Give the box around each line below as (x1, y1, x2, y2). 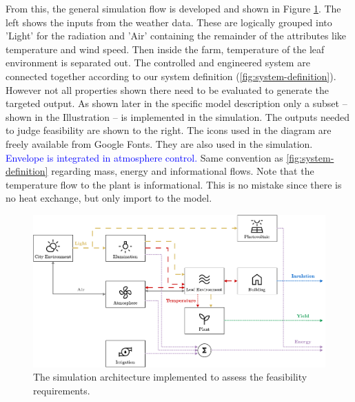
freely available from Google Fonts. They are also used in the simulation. (6, 136, 313, 151)
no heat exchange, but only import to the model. (6, 191, 212, 205)
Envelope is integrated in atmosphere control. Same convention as (6, 150, 283, 164)
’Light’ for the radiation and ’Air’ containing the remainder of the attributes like (6, 28, 347, 43)
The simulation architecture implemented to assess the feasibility (33, 370, 307, 384)
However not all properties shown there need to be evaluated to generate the (6, 82, 329, 97)
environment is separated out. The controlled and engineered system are (6, 55, 310, 70)
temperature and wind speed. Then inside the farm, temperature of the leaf (6, 41, 325, 56)
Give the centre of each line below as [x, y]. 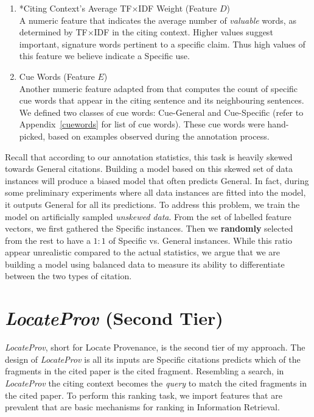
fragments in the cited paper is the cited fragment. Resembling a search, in [145, 371]
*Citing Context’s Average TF [75, 8]
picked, [32, 136]
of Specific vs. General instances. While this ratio [200, 240]
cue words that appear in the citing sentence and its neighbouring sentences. [162, 100]
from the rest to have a [48, 240]
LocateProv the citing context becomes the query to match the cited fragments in [156, 383]
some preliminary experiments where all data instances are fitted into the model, [155, 192]

ASSIGNED TASK ::
Go through the listing above and return every line where the word "cited" occurs.

TASK ANSWER ::
fragments in the cited paper is the cited fragment. Resembling a search, in [145, 371]
LocateProv the citing context becomes the query to match the cited fragments in [156, 383]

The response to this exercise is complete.